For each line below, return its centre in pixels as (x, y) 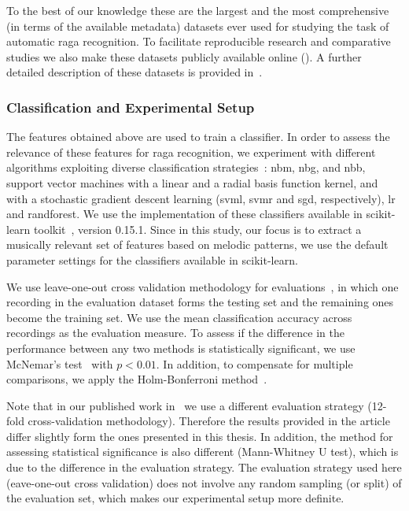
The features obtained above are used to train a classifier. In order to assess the (198, 137)
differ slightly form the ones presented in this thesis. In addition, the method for (200, 436)
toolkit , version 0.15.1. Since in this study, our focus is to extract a (198, 229)
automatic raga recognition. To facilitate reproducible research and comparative (199, 41)
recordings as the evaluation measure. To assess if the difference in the (175, 333)
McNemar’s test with (60, 363)
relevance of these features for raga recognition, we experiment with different (191, 152)
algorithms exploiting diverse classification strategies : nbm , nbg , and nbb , (186, 167)
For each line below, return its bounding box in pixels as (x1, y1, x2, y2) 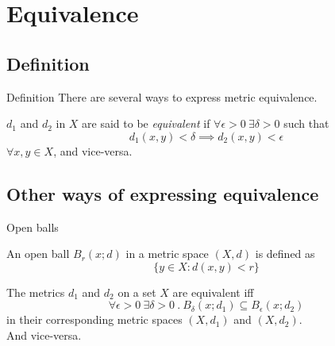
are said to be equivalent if (82, 115, 210, 132)
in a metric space (125, 245, 209, 262)
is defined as (255, 245, 315, 262)
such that (283, 115, 329, 132)
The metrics (6, 283, 65, 300)
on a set (117, 283, 156, 300)
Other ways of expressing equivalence (6, 181, 319, 206)
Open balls (6, 218, 59, 235)
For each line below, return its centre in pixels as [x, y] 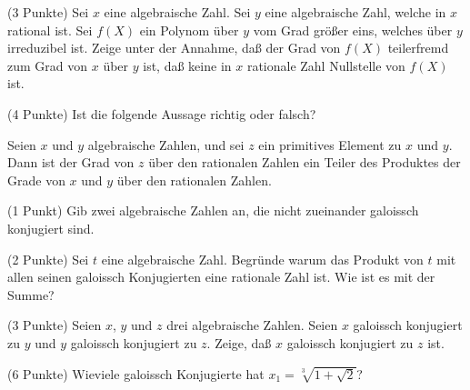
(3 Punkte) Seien [55, 325]
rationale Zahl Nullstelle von [326, 65]
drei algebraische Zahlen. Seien [252, 325]
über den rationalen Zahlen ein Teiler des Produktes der [305, 162]
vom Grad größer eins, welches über [353, 30]
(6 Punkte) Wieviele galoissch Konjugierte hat [136, 373]
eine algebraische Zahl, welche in [355, 12]
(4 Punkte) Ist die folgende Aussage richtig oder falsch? [162, 113]
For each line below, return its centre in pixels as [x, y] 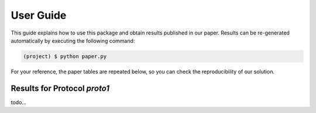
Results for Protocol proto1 [60, 88]
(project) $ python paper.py [65, 56]
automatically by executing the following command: [73, 40]
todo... [18, 102]
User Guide [39, 15]
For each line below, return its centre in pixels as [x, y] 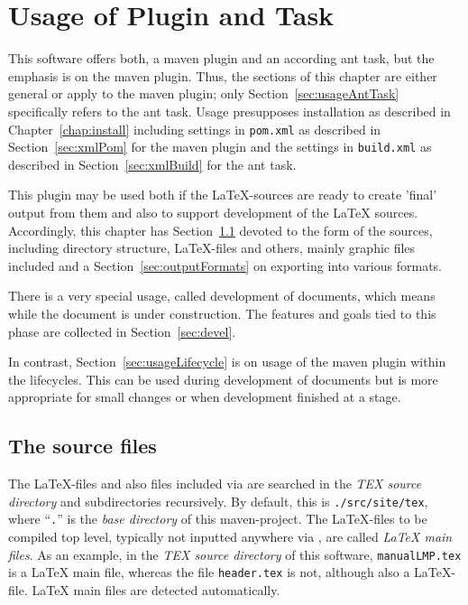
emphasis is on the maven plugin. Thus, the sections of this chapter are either [223, 75]
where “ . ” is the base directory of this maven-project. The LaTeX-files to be [218, 519]
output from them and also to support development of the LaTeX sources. [213, 212]
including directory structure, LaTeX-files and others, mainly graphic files [212, 248]
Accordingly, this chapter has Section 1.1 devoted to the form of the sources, [220, 230]
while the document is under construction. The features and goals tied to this [222, 313]
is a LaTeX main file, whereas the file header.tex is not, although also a [209, 572]
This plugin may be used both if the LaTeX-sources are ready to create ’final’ [223, 195]
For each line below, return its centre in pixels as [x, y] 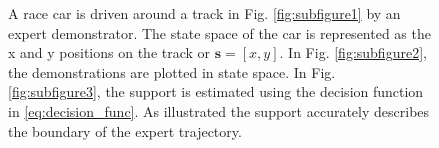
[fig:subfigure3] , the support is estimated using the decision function [216, 91]
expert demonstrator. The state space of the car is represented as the [219, 32]
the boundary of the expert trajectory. [125, 130]
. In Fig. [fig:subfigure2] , [353, 52]
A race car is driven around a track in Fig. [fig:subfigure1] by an [204, 13]
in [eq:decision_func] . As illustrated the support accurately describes [219, 110]
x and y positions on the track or [109, 52]
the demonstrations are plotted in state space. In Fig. [172, 71]
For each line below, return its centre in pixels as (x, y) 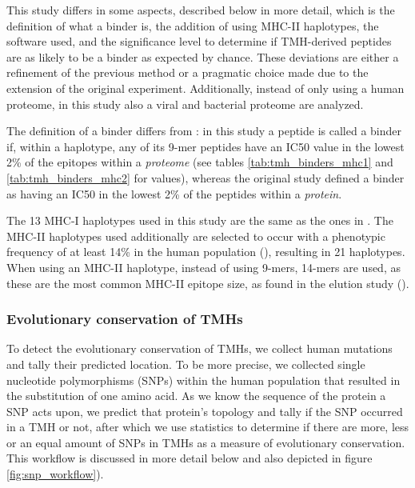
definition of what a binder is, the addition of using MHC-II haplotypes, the (193, 25)
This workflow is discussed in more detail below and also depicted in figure (190, 458)
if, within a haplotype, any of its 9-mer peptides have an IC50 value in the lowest (206, 146)
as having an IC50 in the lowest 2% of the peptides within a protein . (174, 193)
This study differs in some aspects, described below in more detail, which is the (201, 10)
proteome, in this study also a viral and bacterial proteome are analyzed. (185, 104)
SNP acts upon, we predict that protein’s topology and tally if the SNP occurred (205, 411)
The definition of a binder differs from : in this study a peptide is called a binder (204, 131)
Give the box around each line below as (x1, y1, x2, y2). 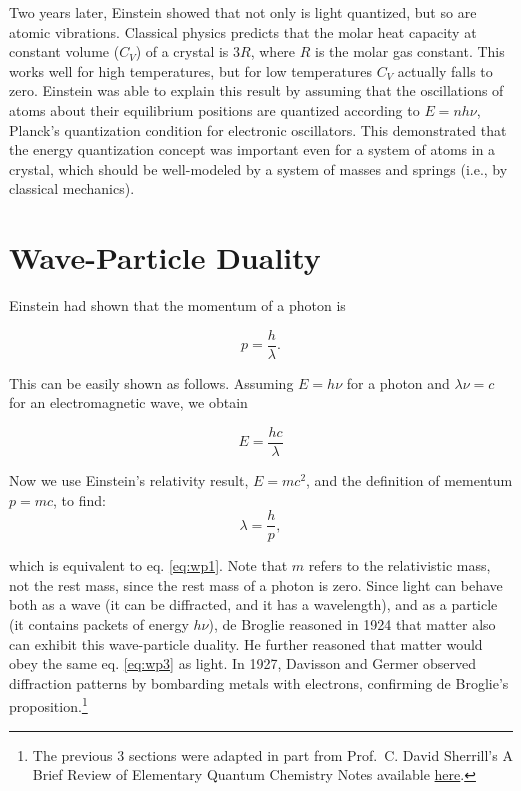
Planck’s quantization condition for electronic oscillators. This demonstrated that (9, 119, 507, 140)
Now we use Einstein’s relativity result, (9, 469, 249, 490)
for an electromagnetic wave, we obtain (9, 392, 248, 413)
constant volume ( (9, 41, 120, 62)
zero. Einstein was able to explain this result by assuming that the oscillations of (9, 80, 504, 101)
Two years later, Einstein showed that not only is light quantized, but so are (9, 2, 477, 22)
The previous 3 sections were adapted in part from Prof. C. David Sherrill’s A (32, 744, 513, 765)
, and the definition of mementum (306, 469, 513, 490)
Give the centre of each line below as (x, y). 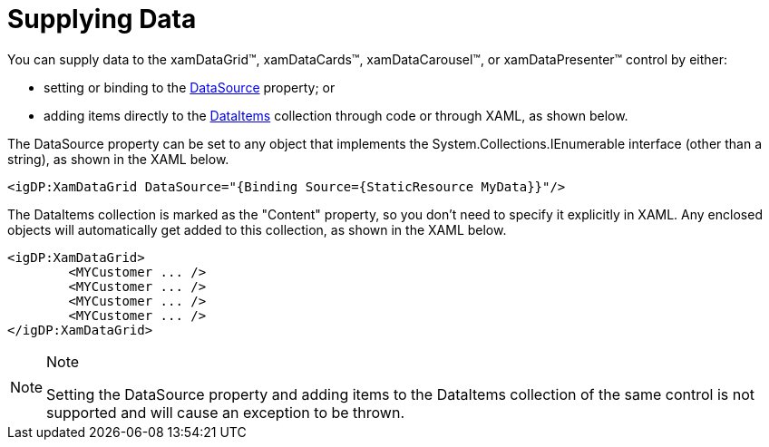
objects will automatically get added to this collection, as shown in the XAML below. (257, 229)
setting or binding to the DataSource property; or (190, 87)
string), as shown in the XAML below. (118, 159)
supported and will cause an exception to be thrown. (226, 412)
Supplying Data (102, 19)
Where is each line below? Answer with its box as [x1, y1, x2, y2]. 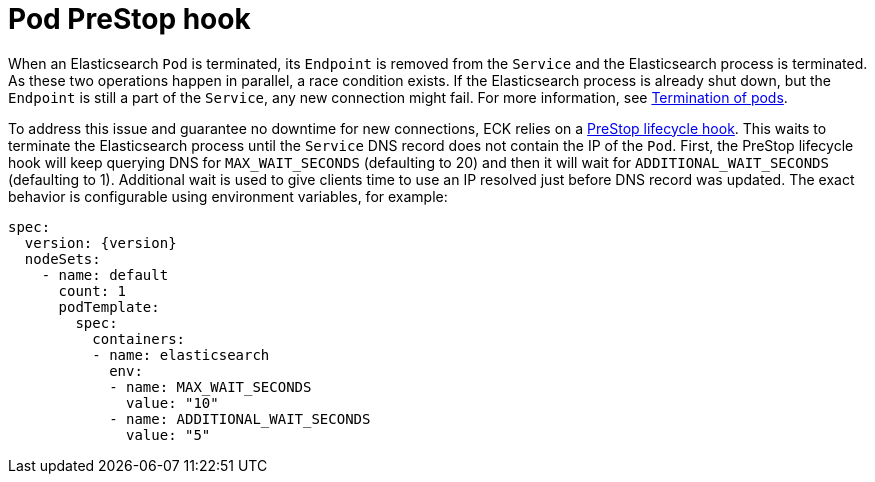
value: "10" [126, 394, 219, 411]
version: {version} [24, 234, 177, 251]
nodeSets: [24, 250, 101, 267]
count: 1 [58, 282, 127, 299]
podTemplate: [58, 298, 160, 315]
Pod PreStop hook [8, 2, 251, 36]
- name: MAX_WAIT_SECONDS [109, 378, 312, 395]
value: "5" [126, 426, 211, 443]
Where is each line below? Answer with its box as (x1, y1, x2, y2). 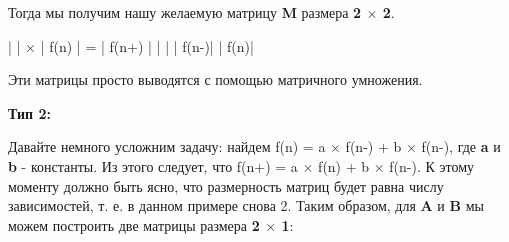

**********

* [Task]: The copy should hold exactly the lines above from the one with "todo... [18, 102]" through the one with "Accordingly, this chapter", both ends counted, and no pictures at all.

* [Exercise answer]:
todo... [18, 102]
User Guide [39, 15]
For each line below, return its centre in pixels as [x, y] 
emphasis is on the maven plugin. Thus, the sections of this chapter are either [223, 75]
where “ . ” is the base directory of this maven-project. The LaTeX-files to be [218, 519]
output from them and also to support development of the LaTeX sources. [213, 212]
including directory structure, LaTeX-files and others, mainly graphic files [212, 248]
Accordingly, this chapter has Section 1.1 devoted to the form of the sources, [220, 230]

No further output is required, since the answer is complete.